Records to process section start

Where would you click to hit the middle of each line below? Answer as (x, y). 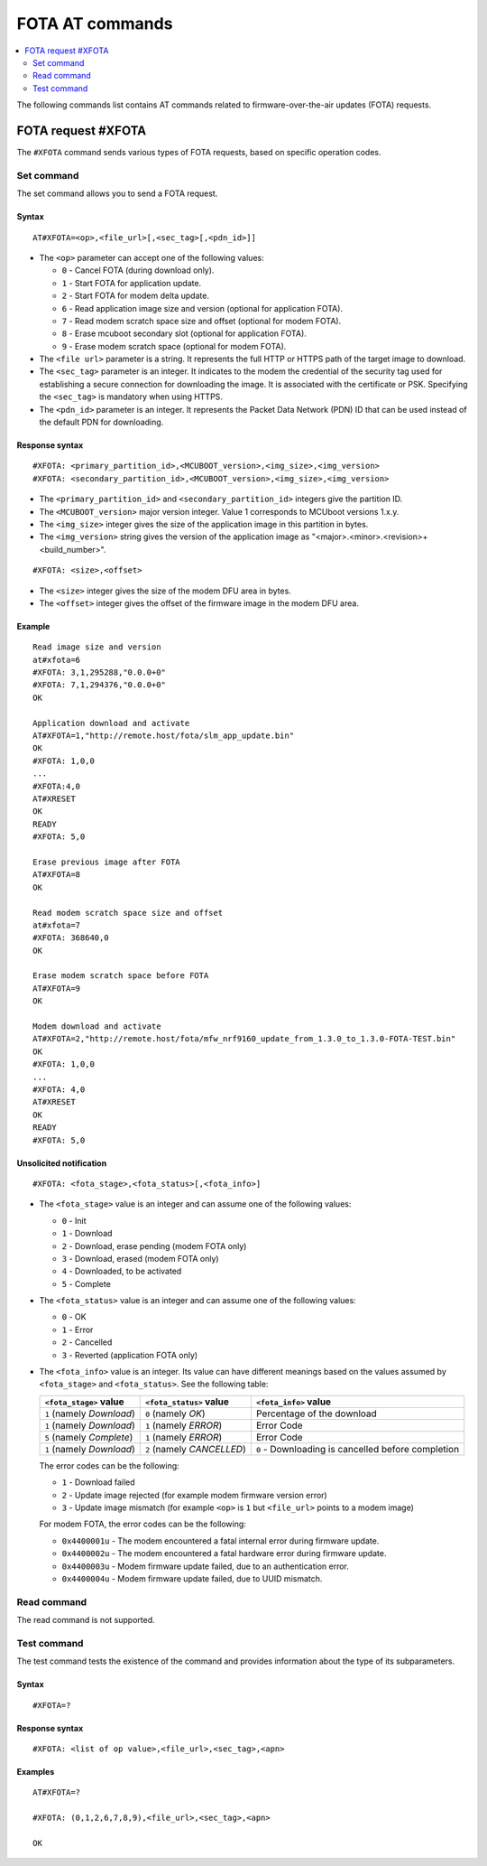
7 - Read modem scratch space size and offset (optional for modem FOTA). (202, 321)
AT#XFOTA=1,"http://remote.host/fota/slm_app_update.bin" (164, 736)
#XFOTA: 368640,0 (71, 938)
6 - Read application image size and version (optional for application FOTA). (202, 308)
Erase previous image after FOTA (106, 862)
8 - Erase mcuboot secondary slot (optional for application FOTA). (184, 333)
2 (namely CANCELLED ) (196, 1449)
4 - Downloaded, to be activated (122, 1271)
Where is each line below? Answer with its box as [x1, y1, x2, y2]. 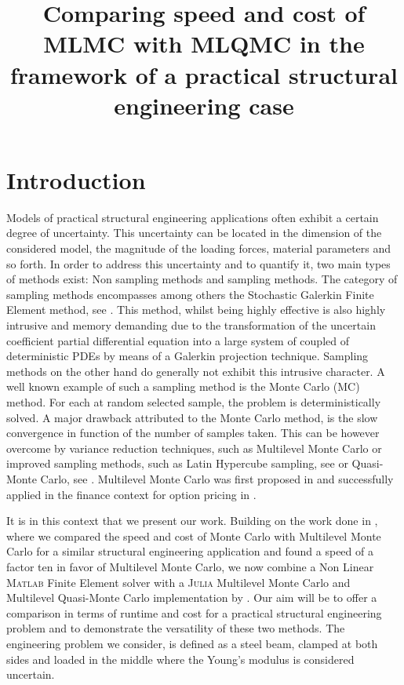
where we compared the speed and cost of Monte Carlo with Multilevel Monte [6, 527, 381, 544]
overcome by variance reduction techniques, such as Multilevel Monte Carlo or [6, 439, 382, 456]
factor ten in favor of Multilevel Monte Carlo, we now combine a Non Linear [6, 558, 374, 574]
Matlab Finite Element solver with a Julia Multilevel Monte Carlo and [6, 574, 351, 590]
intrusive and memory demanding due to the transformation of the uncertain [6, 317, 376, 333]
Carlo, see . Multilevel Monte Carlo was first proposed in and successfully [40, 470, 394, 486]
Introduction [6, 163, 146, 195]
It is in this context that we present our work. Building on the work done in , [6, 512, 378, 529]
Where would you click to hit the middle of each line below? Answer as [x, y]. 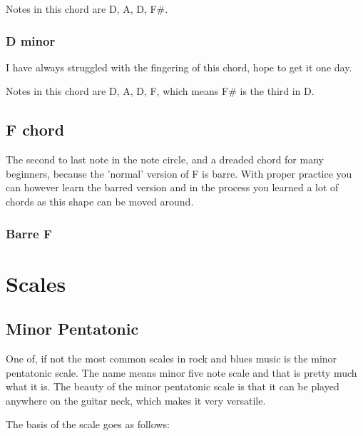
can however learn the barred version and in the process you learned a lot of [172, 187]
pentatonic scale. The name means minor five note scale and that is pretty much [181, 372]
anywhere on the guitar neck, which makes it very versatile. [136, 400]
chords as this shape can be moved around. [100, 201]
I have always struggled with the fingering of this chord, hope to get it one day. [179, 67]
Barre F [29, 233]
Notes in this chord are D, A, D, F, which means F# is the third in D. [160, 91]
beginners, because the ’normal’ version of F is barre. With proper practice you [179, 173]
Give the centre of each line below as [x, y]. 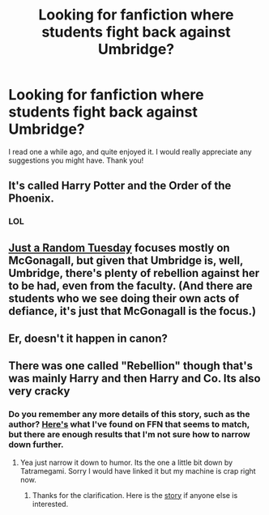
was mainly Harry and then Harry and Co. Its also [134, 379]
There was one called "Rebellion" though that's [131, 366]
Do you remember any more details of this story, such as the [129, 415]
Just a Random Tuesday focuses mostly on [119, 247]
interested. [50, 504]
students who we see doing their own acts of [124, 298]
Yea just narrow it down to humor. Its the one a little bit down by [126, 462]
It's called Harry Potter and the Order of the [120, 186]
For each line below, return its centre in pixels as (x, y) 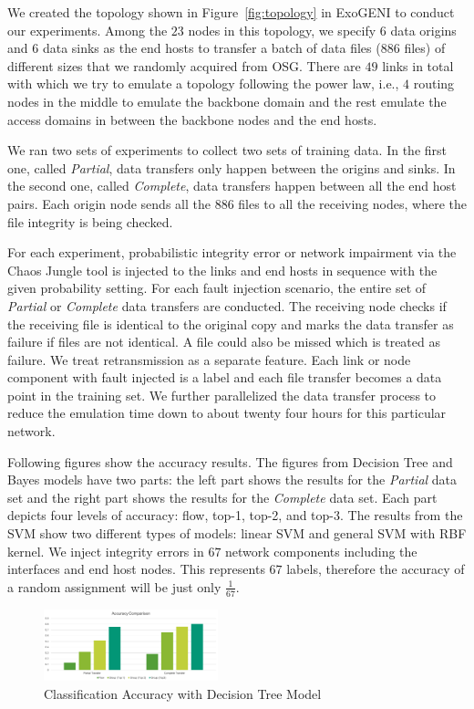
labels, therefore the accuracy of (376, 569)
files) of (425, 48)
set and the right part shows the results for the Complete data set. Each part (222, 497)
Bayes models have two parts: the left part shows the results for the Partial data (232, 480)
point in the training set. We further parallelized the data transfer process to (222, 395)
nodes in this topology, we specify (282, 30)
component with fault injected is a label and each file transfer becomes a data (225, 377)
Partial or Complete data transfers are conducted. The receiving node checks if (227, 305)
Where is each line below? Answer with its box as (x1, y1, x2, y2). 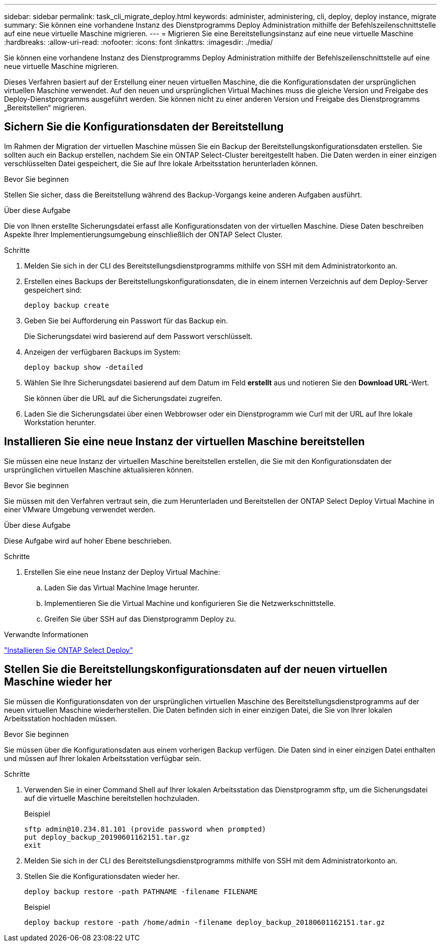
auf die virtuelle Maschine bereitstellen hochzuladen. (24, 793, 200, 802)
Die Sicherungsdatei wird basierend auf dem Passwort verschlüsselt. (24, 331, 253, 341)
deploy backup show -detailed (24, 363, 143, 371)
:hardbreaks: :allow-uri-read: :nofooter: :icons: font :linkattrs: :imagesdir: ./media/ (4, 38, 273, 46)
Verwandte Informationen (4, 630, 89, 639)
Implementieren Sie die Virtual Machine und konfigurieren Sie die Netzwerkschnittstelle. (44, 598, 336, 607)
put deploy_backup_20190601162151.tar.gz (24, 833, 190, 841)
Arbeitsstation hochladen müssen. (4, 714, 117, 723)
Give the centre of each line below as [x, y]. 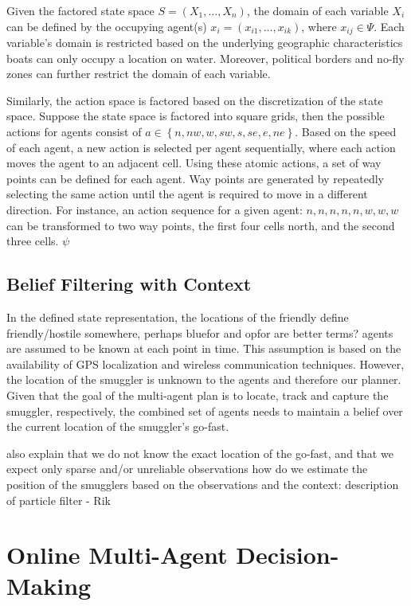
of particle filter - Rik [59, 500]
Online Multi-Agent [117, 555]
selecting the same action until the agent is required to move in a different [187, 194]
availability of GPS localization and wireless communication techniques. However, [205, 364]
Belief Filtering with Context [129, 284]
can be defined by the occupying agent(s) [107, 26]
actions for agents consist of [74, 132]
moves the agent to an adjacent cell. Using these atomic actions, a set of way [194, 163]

Records to process section end
Records to process section start

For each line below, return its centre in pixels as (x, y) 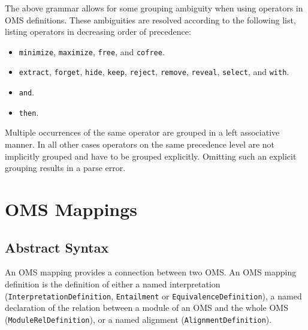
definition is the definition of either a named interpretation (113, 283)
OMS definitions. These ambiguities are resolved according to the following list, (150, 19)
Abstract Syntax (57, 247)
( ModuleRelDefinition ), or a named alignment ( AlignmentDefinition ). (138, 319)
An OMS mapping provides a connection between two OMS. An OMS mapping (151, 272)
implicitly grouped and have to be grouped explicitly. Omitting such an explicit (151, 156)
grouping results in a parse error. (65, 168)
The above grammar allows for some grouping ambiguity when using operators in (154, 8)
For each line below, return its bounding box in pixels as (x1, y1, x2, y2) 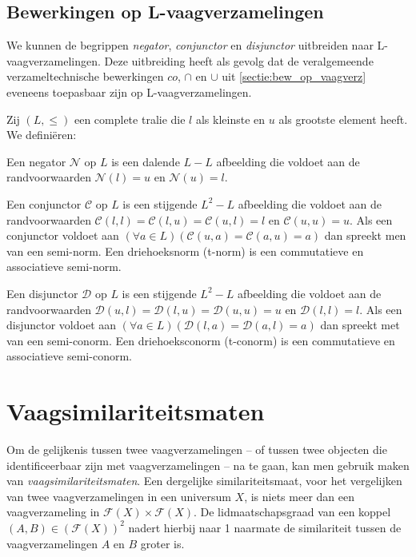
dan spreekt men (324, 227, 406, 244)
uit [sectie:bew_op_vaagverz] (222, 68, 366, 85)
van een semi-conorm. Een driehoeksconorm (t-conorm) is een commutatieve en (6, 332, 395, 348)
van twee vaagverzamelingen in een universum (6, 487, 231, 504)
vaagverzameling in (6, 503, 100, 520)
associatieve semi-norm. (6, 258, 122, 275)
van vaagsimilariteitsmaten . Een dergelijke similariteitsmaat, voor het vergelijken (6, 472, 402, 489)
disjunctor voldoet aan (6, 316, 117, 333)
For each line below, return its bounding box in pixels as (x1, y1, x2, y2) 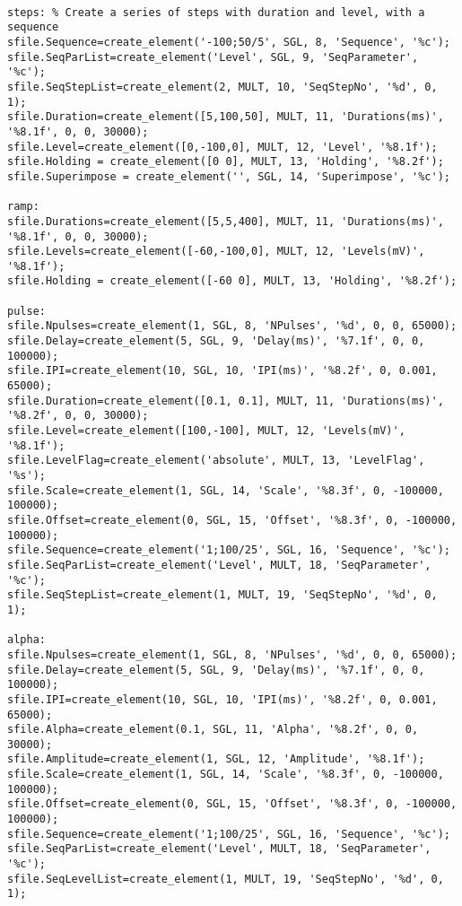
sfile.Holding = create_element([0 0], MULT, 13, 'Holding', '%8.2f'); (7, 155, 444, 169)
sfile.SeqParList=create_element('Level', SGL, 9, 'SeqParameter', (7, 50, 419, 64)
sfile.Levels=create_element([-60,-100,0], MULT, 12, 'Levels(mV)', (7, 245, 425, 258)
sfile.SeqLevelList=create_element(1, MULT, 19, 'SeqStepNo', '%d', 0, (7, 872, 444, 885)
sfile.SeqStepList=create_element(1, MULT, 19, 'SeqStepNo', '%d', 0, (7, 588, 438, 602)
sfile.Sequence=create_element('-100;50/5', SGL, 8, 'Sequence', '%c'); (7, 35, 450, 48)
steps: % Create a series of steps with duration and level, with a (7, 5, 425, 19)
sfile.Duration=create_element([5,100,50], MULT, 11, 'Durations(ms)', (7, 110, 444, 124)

Records to process section end
Records to process section start

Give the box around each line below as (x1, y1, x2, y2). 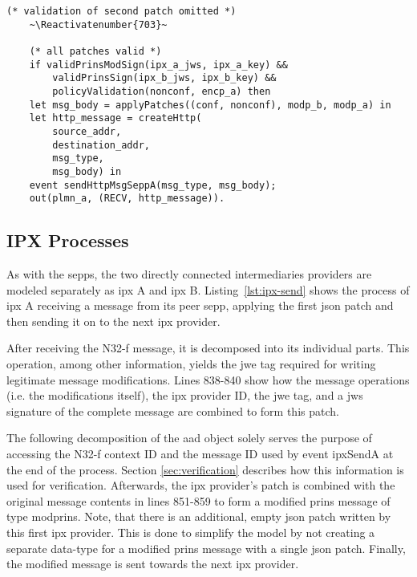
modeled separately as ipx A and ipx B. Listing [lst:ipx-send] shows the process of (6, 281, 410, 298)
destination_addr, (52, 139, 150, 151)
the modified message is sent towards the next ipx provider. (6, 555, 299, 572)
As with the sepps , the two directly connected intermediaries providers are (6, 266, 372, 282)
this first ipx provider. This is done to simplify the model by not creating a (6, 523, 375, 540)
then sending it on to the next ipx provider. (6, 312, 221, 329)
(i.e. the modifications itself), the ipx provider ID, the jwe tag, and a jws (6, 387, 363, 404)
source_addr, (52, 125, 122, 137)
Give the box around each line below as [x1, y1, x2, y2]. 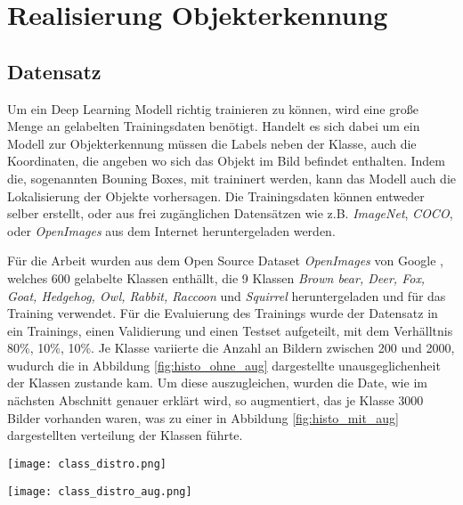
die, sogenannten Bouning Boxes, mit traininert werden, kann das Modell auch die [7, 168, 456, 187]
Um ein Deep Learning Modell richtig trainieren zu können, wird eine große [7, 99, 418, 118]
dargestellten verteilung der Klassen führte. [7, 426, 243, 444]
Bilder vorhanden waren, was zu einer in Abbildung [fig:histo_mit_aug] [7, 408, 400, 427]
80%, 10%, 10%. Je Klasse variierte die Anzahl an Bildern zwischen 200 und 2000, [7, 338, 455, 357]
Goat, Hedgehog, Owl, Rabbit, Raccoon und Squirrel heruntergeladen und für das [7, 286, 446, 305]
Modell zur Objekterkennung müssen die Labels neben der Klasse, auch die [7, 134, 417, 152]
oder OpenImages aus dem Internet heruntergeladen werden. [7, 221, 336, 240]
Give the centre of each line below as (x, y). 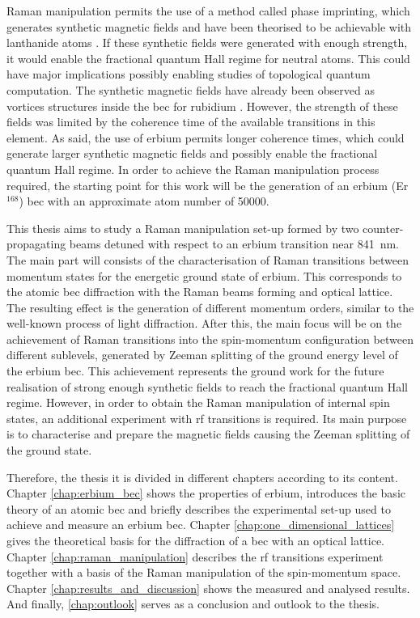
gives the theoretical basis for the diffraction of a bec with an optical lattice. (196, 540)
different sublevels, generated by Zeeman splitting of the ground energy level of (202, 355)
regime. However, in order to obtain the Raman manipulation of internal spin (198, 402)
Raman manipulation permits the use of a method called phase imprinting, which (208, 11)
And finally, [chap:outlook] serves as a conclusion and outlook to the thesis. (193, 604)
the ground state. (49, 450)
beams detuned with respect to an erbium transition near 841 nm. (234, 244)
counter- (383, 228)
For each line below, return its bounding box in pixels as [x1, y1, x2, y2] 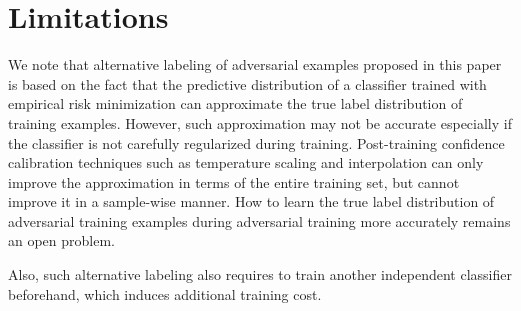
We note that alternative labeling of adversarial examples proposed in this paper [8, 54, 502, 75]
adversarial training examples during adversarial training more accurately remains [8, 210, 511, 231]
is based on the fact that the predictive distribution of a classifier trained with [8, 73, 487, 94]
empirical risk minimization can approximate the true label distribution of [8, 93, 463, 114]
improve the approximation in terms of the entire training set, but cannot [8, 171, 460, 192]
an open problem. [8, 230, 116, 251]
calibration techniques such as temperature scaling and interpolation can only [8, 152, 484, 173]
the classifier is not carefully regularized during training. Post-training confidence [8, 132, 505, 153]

Records to process section end

## What the task requires
Across the records above, how many lines contain the word "have"? Please give that number alone.

## Solution to the exercise
3